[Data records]
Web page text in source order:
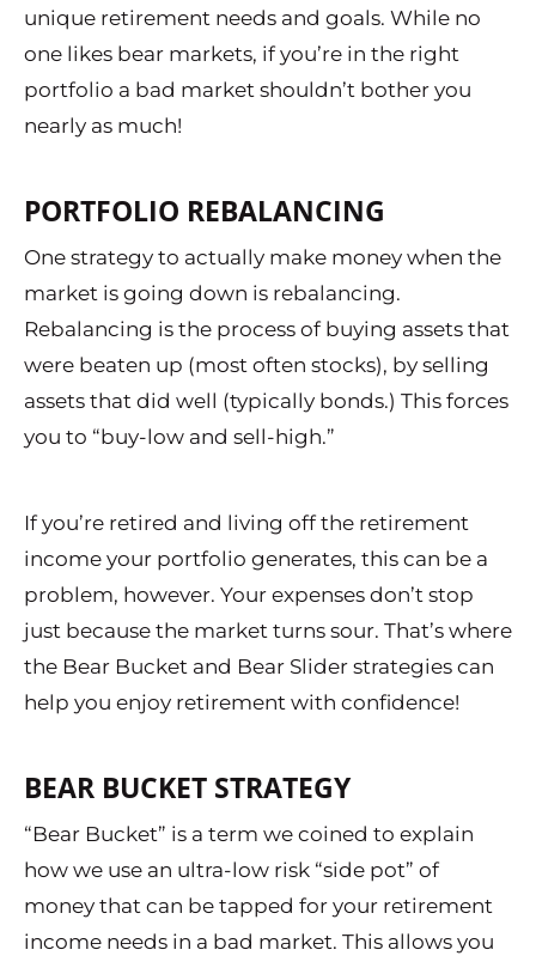
unique retirement needs and goals. While no
one likes bear markets, if you’re in the right
portfolio a bad market shouldn’t bother you
nearly as much!
PORTFOLIO REBALANCING
One strategy to actually make money when the
market is going down is rebalancing.
Rebalancing is the process of buying assets that
were beaten up (most often stocks), by selling
assets that did well (typically bonds.) This forces
you to “buy-low and sell-high.”
If you’re retired and living off the retirement
income your portfolio generates, this can be a
problem, however. Your expenses don’t stop
just because the market turns sour. That’s where
the Bear Bucket and Bear Slider strategies can
help you enjoy retirement with confidence!
BEAR BUCKET STRATEGY
“Bear Bucket” is a term we coined to explain
how we use an ultra-low risk “side pot” of
money that can be tapped for your retirement
income needs in a bad market. This allows you
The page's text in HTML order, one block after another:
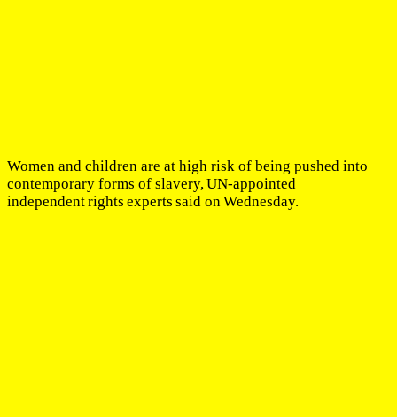
Women and children are at high risk of being pushed into
contemporary forms of slavery, UN-appointed
independent rights experts said on Wednesday.
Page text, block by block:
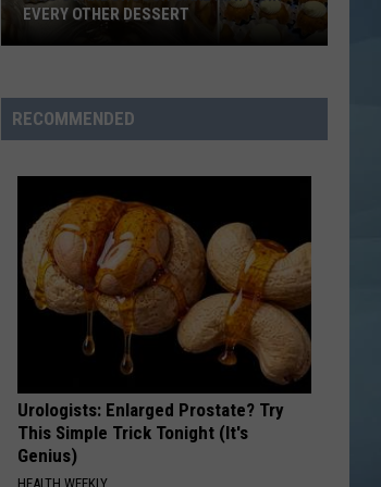
No Strings Attached
Vinz
Black Star Elephant
VIEW ALL RECENTLY PLAYED SONGS
Cake
May
Other
Dessert
EVERY OTHER DESSERT
RECOMMENDED
Urologists: Enlarged Prostate? Try
This Simple Trick Tonight (It's
Genius)
HEALTH WEEKLY
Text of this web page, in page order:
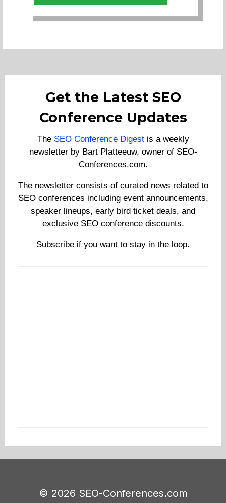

- _TASK BRIEF_
Please reproduce the records above exactly, omitting every picture.

- _SOLUTION TO THIS TASK_
Web page text in source order:
unique retirement needs and goals. While no
one likes bear markets, if you’re in the right
portfolio a bad market shouldn’t bother you
nearly as much!
PORTFOLIO REBALANCING
One strategy to actually make money when the
market is going down is rebalancing.
Rebalancing is the process of buying assets that
were beaten up (most often stocks), by selling
assets that did well (typically bonds.) This forces
you to “buy-low and sell-high.”
If you’re retired and living off the retirement
income your portfolio generates, this can be a
problem, however. Your expenses don’t stop
just because the market turns sour. That’s where
the Bear Bucket and Bear Slider strategies can
help you enjoy retirement with confidence!
BEAR BUCKET STRATEGY
“Bear Bucket” is a term we coined to explain
how we use an ultra-low risk “side pot” of
money that can be tapped for your retirement
income needs in a bad market. This allows you
The page's text in HTML order, one block after another:
Women and children are at high risk of being pushed into
contemporary forms of slavery, UN-appointed
independent rights experts said on Wednesday.
Page text, block by block:
No Strings Attached
Vinz
Black Star Elephant
VIEW ALL RECENTLY PLAYED SONGS
Cake
May
Other
Dessert
EVERY OTHER DESSERT
RECOMMENDED
Urologists: Enlarged Prostate? Try
This Simple Trick Tonight (It's
Genius)
HEALTH WEEKLY
Text of this web page, in page order:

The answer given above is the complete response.